Many in the industry have sounded the alarm about the potential for the redetermination process to boot significant numbers of people off of their health coverage. A report released last month by Urban Institute, a left-leaning think tank, estimated that 18 million people could lose Medicaid coverage because of the redeterminations.

While that figure is bleak, the individual market does offer an opportunity to catch some of the people who may be forced out of the Medicaid program. Enhanced premium subsidies for exchange plans were extended for several years, making coverage more affordable for a broader swath of people.

London said that the enhanced subsidies also offered a path to reach people who have been chronically uninsured and would likely never otherwise have signed up for an Affordable Care Act exchange plan.

“The marketplace subsidies taught the industry where to find those members,” she said.

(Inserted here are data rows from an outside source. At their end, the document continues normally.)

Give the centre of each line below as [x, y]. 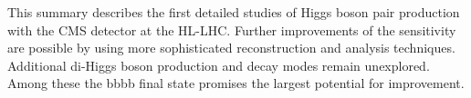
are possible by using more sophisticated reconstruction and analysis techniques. [231, 48]
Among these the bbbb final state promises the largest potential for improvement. [236, 83]
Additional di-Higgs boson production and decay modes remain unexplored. [219, 65]
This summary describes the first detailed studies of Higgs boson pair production [234, 12]
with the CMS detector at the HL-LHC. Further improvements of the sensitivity [232, 29]
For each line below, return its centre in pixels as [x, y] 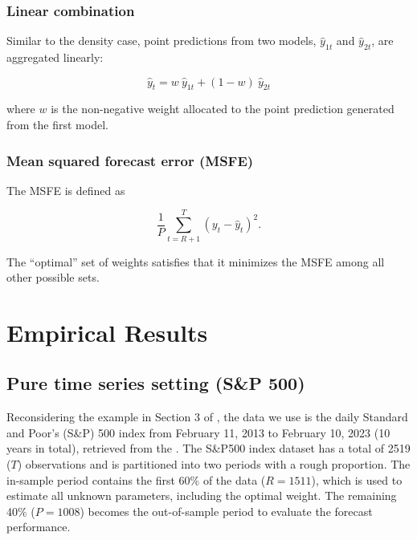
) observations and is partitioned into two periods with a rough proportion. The [214, 464]
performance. [39, 527]
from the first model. [57, 124]
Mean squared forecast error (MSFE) [130, 160]
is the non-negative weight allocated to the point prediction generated [223, 109]
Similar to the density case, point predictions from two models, [161, 41]
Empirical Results [107, 332]
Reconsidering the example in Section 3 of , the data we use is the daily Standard [207, 417]
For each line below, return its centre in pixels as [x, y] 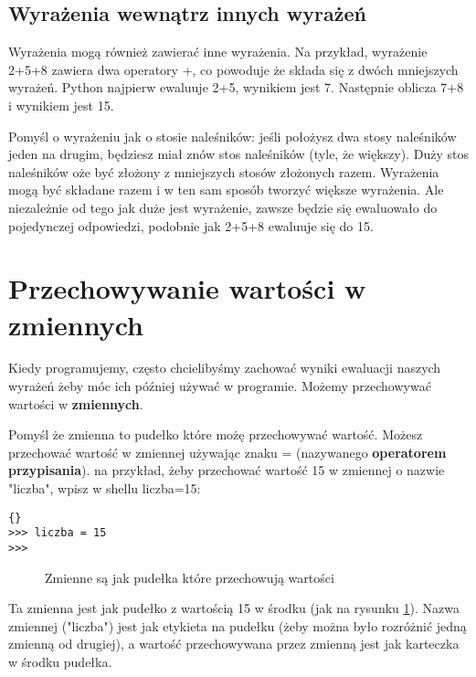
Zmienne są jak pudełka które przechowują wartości [190, 577]
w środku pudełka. [60, 661]
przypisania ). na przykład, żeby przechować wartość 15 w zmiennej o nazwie [227, 470]
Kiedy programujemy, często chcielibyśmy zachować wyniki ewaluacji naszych [225, 368]
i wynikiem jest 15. [61, 105]
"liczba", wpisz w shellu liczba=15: [105, 488]
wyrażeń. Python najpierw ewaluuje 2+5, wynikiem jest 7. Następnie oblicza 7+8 [236, 87]
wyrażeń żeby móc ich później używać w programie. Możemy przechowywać [220, 386]
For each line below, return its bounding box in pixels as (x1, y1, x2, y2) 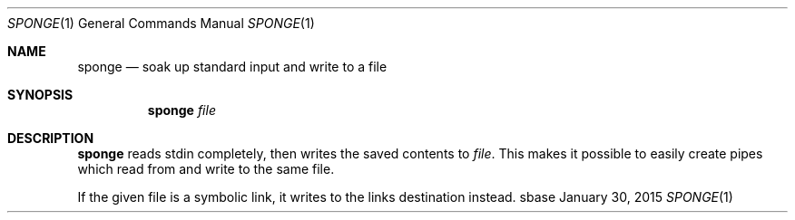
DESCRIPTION (7, 130, 94, 146)
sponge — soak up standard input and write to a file (77, 59, 388, 74)
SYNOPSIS (7, 87, 74, 102)
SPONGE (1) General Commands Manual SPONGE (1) (7, 15, 315, 31)
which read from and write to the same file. (77, 161, 335, 177)
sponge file (147, 102, 216, 118)
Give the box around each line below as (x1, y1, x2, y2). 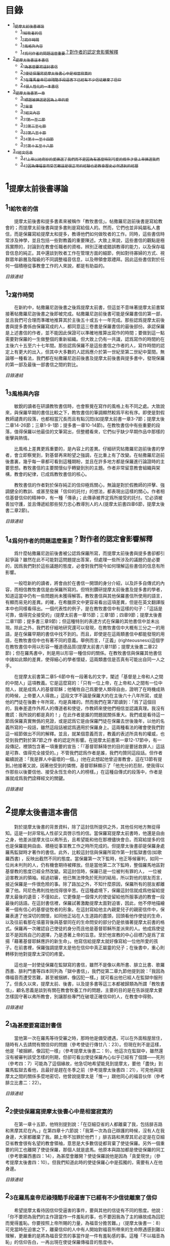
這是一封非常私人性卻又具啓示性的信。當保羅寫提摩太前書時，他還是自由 (14, 830, 165, 836)
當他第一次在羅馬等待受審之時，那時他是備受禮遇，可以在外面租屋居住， (14, 1035, 165, 1041)
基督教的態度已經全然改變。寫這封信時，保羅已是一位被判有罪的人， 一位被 (5, 868, 162, 874)
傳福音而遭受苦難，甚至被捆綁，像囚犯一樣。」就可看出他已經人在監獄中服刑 (5, 974, 163, 980)
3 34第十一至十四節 (20, 135, 54, 142)
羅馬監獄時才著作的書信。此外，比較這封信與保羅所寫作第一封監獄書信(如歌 (5, 849, 162, 855)
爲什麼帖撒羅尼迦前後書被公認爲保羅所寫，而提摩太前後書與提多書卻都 (14, 550, 160, 557)
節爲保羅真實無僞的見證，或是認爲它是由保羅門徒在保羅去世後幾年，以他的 (5, 718, 160, 724)
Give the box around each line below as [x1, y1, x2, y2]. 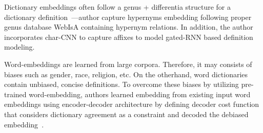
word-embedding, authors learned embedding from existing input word [29, 88, 251, 99]
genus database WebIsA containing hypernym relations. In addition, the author [4, 21, 253, 32]
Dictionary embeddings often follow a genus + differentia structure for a [4, 2, 231, 12]
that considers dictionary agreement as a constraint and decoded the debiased [4, 108, 249, 119]
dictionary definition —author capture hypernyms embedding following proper [4, 11, 252, 22]
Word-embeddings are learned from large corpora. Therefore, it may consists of [4, 58, 252, 69]
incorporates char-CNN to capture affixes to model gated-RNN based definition [4, 31, 253, 42]
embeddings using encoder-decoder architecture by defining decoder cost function [4, 99, 259, 109]
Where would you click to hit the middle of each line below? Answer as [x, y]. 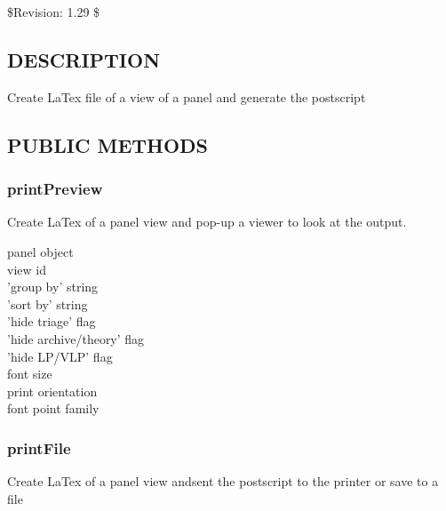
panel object [40, 251]
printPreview [55, 189]
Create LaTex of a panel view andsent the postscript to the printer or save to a [223, 481]
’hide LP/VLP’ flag [60, 356]
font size [30, 374]
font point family [53, 408]
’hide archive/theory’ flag [76, 338]
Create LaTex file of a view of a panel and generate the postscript [187, 96]
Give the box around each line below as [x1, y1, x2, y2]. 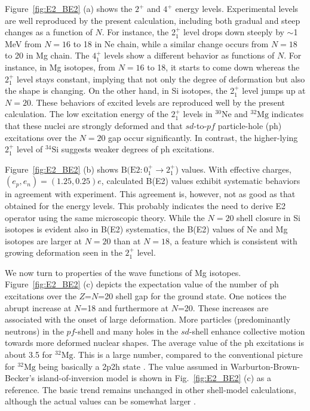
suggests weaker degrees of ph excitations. [61, 143, 214, 155]
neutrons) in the [5, 324, 64, 337]
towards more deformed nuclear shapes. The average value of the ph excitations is [5, 336, 305, 349]
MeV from [5, 37, 42, 50]
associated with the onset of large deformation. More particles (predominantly [5, 313, 291, 326]
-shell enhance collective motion [189, 324, 305, 337]
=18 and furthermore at [81, 301, 169, 314]
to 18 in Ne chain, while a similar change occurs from [73, 37, 269, 50]

Enrollment in exchange plans has skyrocketed to record highs over the past two years, thanks in large part to the enhanced subsidies as well as rolling special enrollment windows that have captured more people.

However, as enrollment increases, the Biden administration has looked to push insurers to offer more standardized coverage options, which can make it easier for consumers to select a plan.

London said Centene has rolled out multiple new product designs on the exchanges in the past year and that it’s clear what works for one consumer may not work for another.

“I think limiting product design for something that is hyper-standardized is not good for consumers in the long term,” she said.